Here's a few things I've learned along the way (as a Player and a GM):

1. Forcing players to do things usually ends up bad. One time as a player, I was in a game where we were infected with a disease, and had to work for the bad guys to get the cure (it was a modern day game, and the bad guys were holding Chicago ransom with an atomic bomb. We knew the bad guys were in the city somewhere so you can probably figure out the rest). I've found if you want to have the players in a "forced" scenario, leave them an alternative. Even if it's an alternative you "overlooked". Given a choice they will most likely play along.

2. Set adventures are fun...but a wider world is more exciting. Long ago my adventures were modeled after boxed modules. Go here, talk to this guy, then go here, get this item, then go here, etc. Fight a bunch of stuff along the way. This type of linear adventure is good, but has a forced way about it. And it can get thrown off if the players think of something you didn't (like if they kill the "boss at the end of the level", in a bar fight, near the campaign's beginning!)

How I try to write campaigns/adventures now is more geographic than linear. For example:

Get a Campaign idea; think of all the pivital events that need to happen for the bad guys to win. Then take a look at the PC's and see how far they can travel in one adventure's worth of time. Then create a bunch of small events/encounters that happen within that first adventure "travel area". Make them generic enough so if they go any direction they may still encounter the event (such as "guy in a bar overheard bragging..." or "burned out caravan found along the raod..."). But also make sure the small events hint at, and lead to, bigger events.

At the end of the first adventure, take a look at the PC's and see how far they can travel in one adventure's worth of time. Make another set of small events/encounters (and you'll still have some of the first ones left over, because they won't have done them all). Wash, Rinse, Repeat.

This way the adventure unfolds around the characters, but they aren't neccesarily the center of it. And they get the appearance of freedom of movement. I believe any time you can avoid "forcing" PC's to do something the fun level goes up. And this way, even if the PC's never "get in the game" so to speak, you still have a bunch of events/encounters right up till the bad guys win (and then maybe the next campaign is un-doing what the bad guys did!).

3. The GM is all powerfull, but... you only have that power because the Players agree to put their characters into your universe. Without characters and players, you're just writing a story.

Too many games I've played in the GM comes to the table with the attitude GM versus the Players. The GM will have a special NPC, monster, or event that MUST get used. I understand as a GM when you pour so much time into creating these things, you kind of want them to win. But if you realize when you are making them, that their purpose is to further the story, even by getting defeated, killed, or destroyed, your attitude will shift.

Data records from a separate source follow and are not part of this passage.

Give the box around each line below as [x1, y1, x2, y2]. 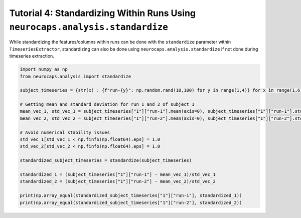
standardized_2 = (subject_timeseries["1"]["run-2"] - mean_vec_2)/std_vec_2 [20, 178, 216, 184]
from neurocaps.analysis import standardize [20, 73, 131, 79]
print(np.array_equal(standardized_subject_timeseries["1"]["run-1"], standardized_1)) [20, 193, 242, 198]
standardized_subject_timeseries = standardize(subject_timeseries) [20, 158, 192, 163]
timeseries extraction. [9, 53, 55, 59]
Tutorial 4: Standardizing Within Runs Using [9, 8, 196, 19]
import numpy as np [20, 67, 68, 72]
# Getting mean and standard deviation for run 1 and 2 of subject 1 [20, 102, 195, 107]
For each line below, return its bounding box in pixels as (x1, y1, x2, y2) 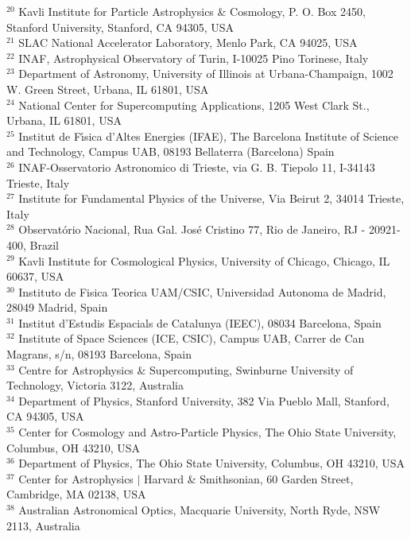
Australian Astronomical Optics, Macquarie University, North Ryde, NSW (18, 502, 381, 518)
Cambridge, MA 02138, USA (6, 486, 146, 502)
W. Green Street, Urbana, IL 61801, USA (6, 80, 209, 97)
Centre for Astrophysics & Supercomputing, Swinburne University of (18, 361, 354, 378)
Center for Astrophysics (18, 470, 134, 487)
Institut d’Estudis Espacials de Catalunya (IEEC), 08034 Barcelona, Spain (18, 314, 382, 331)
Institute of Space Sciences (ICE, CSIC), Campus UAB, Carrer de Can (18, 330, 365, 347)
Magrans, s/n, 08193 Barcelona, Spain (6, 346, 192, 363)
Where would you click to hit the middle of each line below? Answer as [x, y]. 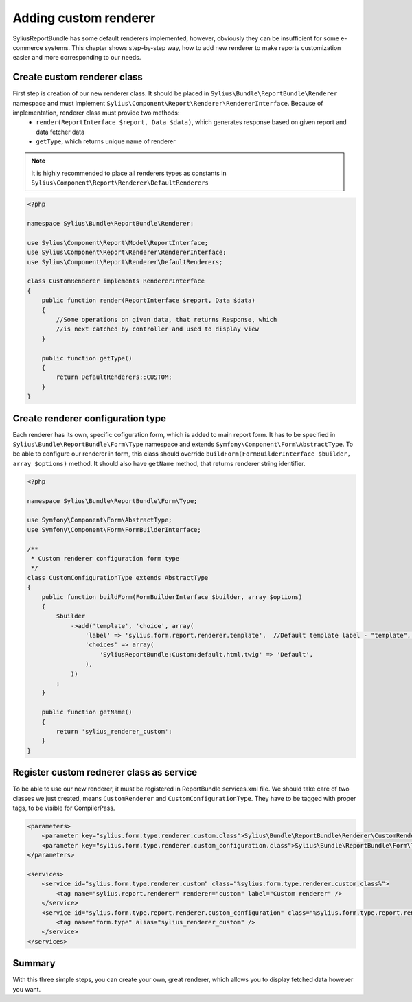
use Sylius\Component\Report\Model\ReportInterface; [118, 243]
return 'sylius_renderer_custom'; [114, 731]
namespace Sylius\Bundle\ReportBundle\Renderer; [111, 224]
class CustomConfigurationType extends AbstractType [118, 578]
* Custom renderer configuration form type [105, 558]
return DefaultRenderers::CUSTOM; [114, 377]
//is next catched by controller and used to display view [158, 329]
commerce [28, 47]
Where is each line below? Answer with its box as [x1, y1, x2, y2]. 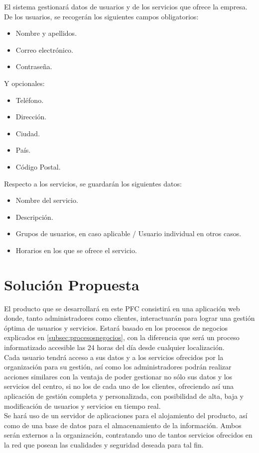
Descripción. [15, 211, 53, 222]
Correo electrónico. [15, 44, 74, 55]
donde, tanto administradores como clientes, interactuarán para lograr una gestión [4, 313, 255, 323]
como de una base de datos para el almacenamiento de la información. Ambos [4, 420, 242, 430]
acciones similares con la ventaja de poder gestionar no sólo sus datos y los [4, 371, 233, 381]
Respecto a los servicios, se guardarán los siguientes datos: [4, 178, 182, 188]
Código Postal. [15, 161, 61, 172]
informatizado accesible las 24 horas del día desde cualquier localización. [4, 342, 225, 352]
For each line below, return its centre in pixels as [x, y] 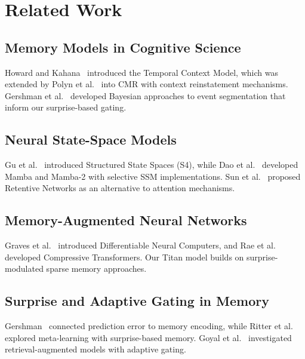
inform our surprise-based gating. [66, 107]
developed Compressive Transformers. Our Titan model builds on [124, 257]
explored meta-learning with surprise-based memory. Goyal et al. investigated [148, 337]
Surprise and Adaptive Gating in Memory [137, 301]
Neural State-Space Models [91, 139]
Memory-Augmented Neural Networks [126, 220]
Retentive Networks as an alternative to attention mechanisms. [120, 188]
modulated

If you create setting pieces knowing their fate, it is a bit easier to let them go. And if you take the attitude that we're all working together to spin an interactive tale, you'll start to root for the story itself, wether a PC, NPC, or monster is the current actor the "spotlight" is on.

4. Interactive story...get the players input! Locke1520 put it excellently:

Locke1520 wrote:
Find out why the player in question refuses to follow the hints and areas you have planned out. Maybe he's feeling railroaded, or he's not interested in the current thread of the story. It could also be a lack of communication and he's misreading your cues. Because these things can be issues in any game I try to talk to my players after the session find out what bits they liked and what they plan to do next session. That way my planning follows their intent.


1Ol0 wrote:

How I try to write campaigns/adventures now is more geographic than linear. For example:

Get a Campaign idea; think of all the pivital events that need to happen for the bad guys to win. Then take a look at the PC's and see how far they can travel in one adventure's worth of time. Then create a bunch of small events/encounters that happen within that first adventure "travel area". Make them generic enough so if they go any direction they may still encounter the event (such as "guy in a bar overheard bragging..." or "burned out caravan found along the raod..."). But also make sure the small events hint at, and lead to, bigger events.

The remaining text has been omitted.